Finding the Right Language Exchange Partner

A language exchange can be a very rewarding experience with many benefits, such as improving your speaking and listening skills in a foreign language, exploring a new culture, and building a friendship. I have done three language exchanges with native Japanese speakers and was able to not only practices speaking and listening in Japanese, but also got a better sense of the culture, popular culture and slang.

I strongly recommend a language exchange for any person learning a foreign language. A language exchange partner can be a pen pal, someone you text or instant message, or someone who you meet up with occasionally to practice one-on-one communication.

Finding a language partner can be difficult, because a language exchange works best with someone who is learning your native language is also a native speaker of the language you are learning. You take turns communicating in either language, teaching and helping each other along the way. It is also important to find a reliable language exchange partner with whom you can truly have a mutually beneficial learning experience.

What qualities should the right partner have?

The right language exchange partner should be as serious as learning your language as you are in learning theirs. You'll want to find someone who is reliable, respectful, and open to learning and teaching with you. Here are a few tips for finding the right language exchange partner.
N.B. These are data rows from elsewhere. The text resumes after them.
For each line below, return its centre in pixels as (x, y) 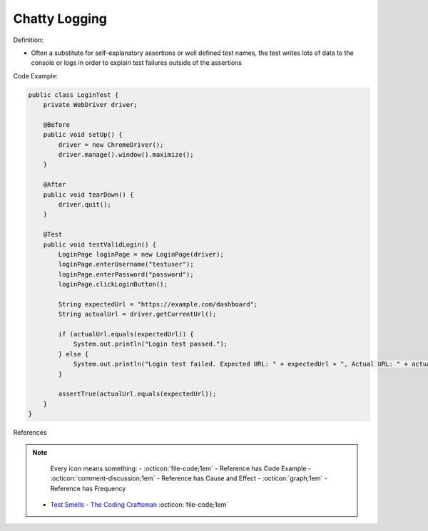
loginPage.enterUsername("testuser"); (126, 264)
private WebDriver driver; (91, 105)
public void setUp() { (83, 135)
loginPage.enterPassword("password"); (126, 274)
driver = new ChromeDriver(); (111, 145)
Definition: (29, 40)
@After (55, 185)
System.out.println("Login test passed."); (151, 344)
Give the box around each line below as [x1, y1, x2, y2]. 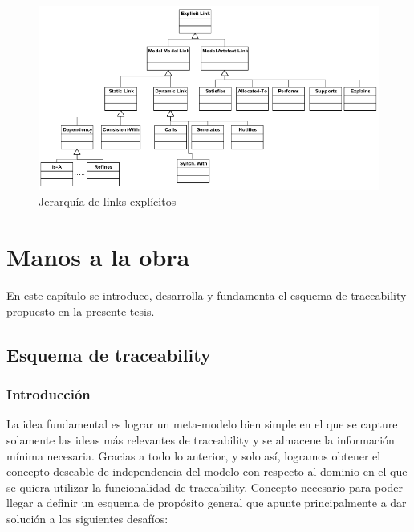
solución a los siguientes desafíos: [6, 509, 168, 526]
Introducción [6, 384, 91, 404]
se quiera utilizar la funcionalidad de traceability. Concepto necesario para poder [6, 478, 403, 495]
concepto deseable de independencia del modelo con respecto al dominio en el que [6, 463, 408, 480]
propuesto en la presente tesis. [6, 302, 155, 319]
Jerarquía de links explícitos [39, 193, 177, 210]
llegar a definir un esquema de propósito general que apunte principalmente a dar [6, 494, 407, 511]
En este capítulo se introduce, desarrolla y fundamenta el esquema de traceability [6, 287, 407, 304]
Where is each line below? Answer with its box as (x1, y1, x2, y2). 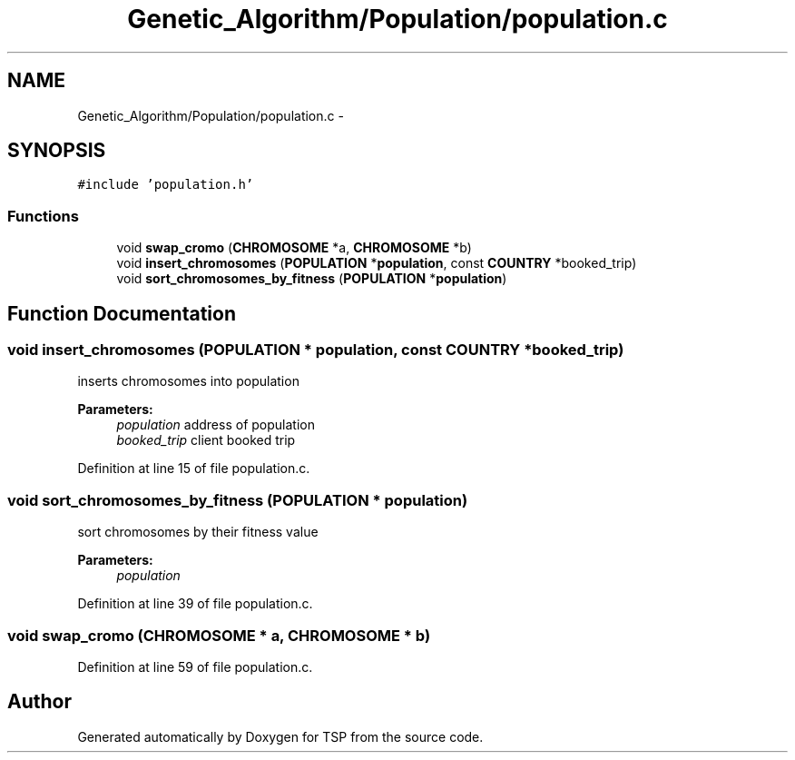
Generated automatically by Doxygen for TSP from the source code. (77, 728, 484, 745)
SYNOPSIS (7, 139, 106, 163)
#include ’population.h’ (77, 177, 254, 192)
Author (7, 690, 72, 714)
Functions (7, 206, 79, 225)
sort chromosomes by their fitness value (77, 524, 319, 540)
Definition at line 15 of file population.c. (77, 460, 310, 477)
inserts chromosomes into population (77, 373, 299, 390)
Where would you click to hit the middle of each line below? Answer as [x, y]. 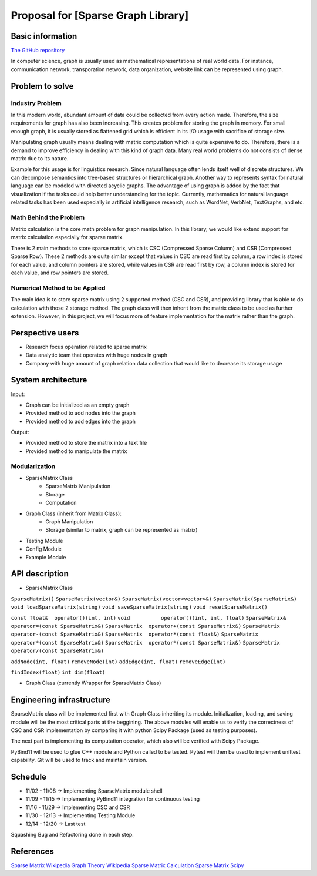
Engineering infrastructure [61, 700]
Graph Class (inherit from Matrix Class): [73, 513]
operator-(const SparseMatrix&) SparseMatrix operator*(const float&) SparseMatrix [134, 634]
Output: [20, 432]
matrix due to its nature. [40, 158]
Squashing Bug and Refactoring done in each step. [72, 835]
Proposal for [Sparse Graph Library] [100, 15]
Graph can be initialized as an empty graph [77, 405]
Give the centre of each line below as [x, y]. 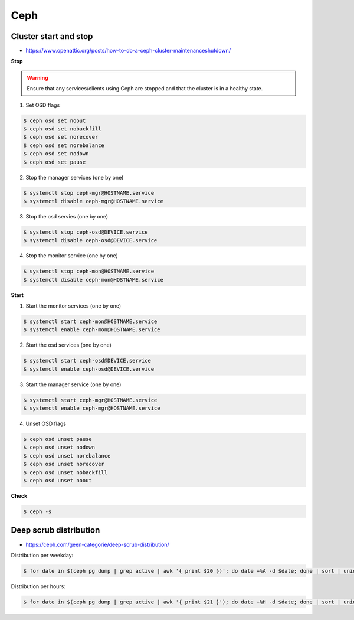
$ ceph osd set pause [55, 162]
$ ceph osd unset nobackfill [65, 472]
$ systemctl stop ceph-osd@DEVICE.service [86, 232]
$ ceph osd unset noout [58, 481]
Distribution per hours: [38, 586]
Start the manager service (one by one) [73, 384]
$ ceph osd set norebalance [64, 145]
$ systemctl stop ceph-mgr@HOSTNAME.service [89, 193]
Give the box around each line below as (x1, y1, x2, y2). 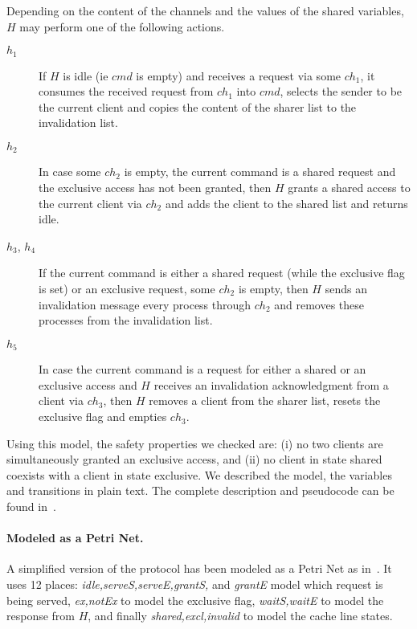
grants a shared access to (288, 179, 411, 196)
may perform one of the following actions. (19, 18, 225, 35)
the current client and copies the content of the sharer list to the (39, 98, 357, 115)
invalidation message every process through (39, 296, 251, 312)
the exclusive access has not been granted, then (39, 179, 272, 196)
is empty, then (238, 280, 309, 297)
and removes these (274, 296, 365, 312)
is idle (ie (63, 67, 108, 84)
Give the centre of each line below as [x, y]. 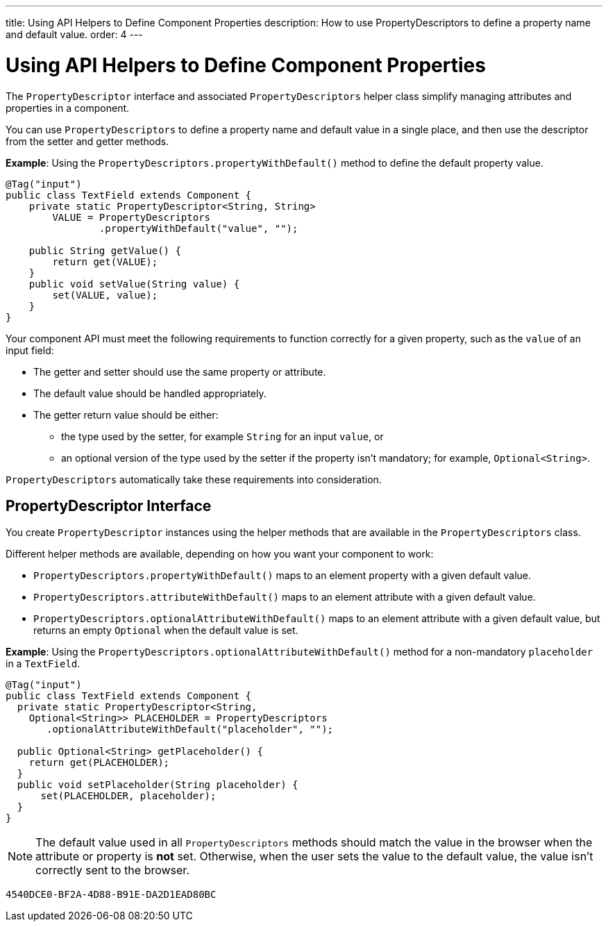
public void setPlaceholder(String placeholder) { [158, 785]
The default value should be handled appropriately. [150, 393]
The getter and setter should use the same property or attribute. [180, 371]
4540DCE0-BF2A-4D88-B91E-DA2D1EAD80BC [111, 895]
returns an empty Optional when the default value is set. [166, 630]
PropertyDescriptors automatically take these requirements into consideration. [194, 479]
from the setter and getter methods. [87, 141]
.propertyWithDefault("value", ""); [199, 228]
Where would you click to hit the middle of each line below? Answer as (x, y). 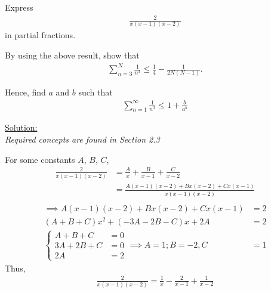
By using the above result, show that (72, 55)
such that (96, 92)
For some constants (40, 159)
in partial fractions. (40, 35)
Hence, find (25, 92)
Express (19, 7)
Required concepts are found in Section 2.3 (82, 139)
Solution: (21, 127)
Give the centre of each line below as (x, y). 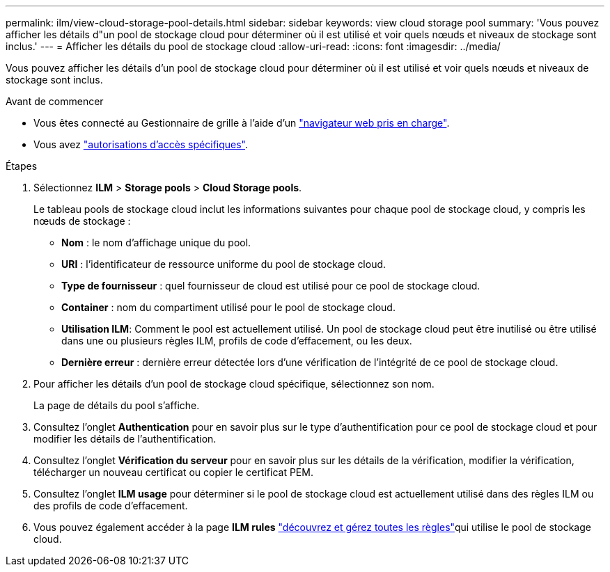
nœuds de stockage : (82, 221)
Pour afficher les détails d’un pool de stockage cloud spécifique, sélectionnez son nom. (234, 384)
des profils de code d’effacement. (111, 506)
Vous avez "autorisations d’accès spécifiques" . (141, 144)
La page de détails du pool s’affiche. (117, 405)
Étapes (22, 166)
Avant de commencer (55, 101)
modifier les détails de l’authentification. (125, 439)
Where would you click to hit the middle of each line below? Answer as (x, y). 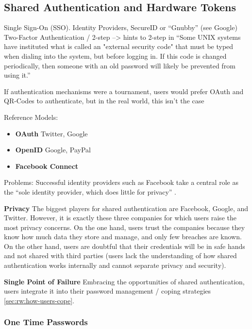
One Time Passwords (46, 322)
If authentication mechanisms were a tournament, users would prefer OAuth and (124, 91)
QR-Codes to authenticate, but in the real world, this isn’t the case (104, 101)
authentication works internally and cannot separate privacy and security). (115, 265)
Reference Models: (31, 117)
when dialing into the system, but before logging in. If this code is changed (115, 56)
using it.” (17, 75)
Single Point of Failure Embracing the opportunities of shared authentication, (124, 281)
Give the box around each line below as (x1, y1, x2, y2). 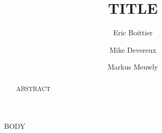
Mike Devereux (109, 44, 156, 55)
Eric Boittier (113, 27, 153, 38)
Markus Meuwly (107, 61, 158, 72)
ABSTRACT (16, 84, 51, 93)
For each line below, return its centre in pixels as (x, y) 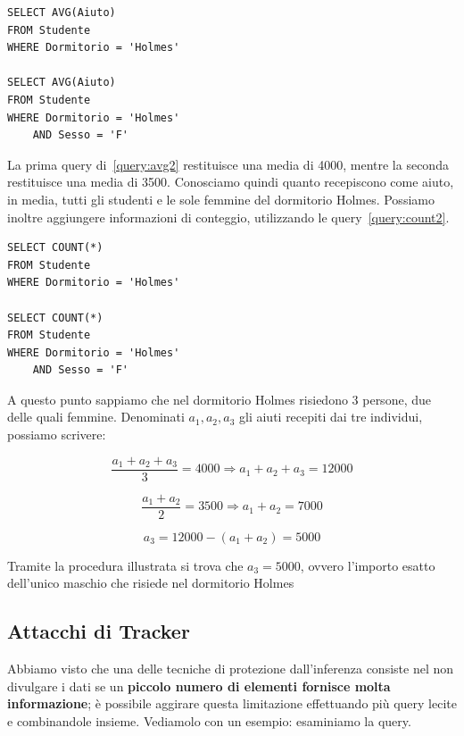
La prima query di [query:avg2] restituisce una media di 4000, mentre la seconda (228, 164)
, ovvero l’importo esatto (368, 565)
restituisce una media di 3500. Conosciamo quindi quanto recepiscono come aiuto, (231, 182)
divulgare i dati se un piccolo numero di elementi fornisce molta (199, 686)
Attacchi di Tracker (99, 631)
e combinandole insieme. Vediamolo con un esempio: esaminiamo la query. (209, 720)
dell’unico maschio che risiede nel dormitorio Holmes (151, 583)
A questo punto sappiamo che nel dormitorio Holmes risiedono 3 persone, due (219, 399)
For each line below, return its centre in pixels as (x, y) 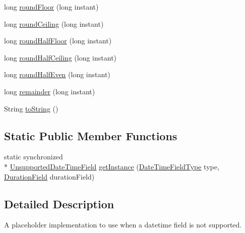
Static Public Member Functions (91, 135)
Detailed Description (59, 203)
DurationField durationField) (49, 176)
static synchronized (34, 157)
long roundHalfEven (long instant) (57, 74)
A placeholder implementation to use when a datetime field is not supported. (123, 225)
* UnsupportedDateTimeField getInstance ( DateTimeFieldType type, (112, 166)
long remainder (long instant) (50, 91)
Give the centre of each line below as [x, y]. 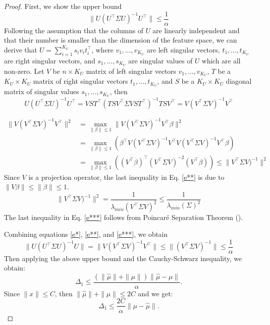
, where [103, 49]
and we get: [155, 293]
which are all [221, 60]
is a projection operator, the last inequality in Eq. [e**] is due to [126, 177]
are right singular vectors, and [50, 60]
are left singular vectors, [183, 49]
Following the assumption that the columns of [74, 30]
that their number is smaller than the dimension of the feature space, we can [121, 40]
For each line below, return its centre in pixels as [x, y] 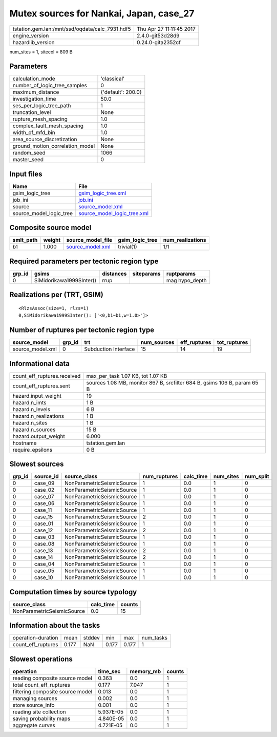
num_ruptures [160, 476]
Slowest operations [41, 659]
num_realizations [185, 240]
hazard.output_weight [39, 436]
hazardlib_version [34, 42]
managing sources [35, 698]
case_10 [44, 577]
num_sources [157, 342]

Join a Language Exchange Community

I was fortunate enough to meet my language exchange partners through mutual friends. If you're a college student, you can visit your school's foreign language department and inquire about any language exchange programs. If you're not in school, the internet is a valuable resource for meeting language exchange partners. Facebook has a language exchange community that its users can subscribe to.

My Language Exchange has been around since 2000 and allows you to search for language exchange partners by country and offers text and voice chat, games and lesson plans.

LingoFriends offers a Mentor Program that includes online language lessons in addition to interacting with language exchange partners.

xLingo Language Exchange is a free community that also allows you to create flashcards and blogs, as well as participate in forum discussions.

Rosetta Stone Shared Talk offers voice and text chatting. Rosetta Stone is a well-known language-learning software company.

Find Someone with Mutual Interests

Yes, you are trying to improve upon your language skills, but you and your language exchange partner still need something to talk about. My first language partner and I shared an affinity for fashion and discussed it at length, while another language partner was willing to teach me some break-dancing moves, giving me a full, well-rounded learning experience. Finding a language partner is only half the battle; you should want to have conversations in more than one language with him or her.

Be Courteous and Consistent

I met two of my language exchange partners after my first partner recommended me. This can also work for you if you are courteous and consistent with your partner. Although this person may become your friend, you want to initially approach your interactions with professionalism.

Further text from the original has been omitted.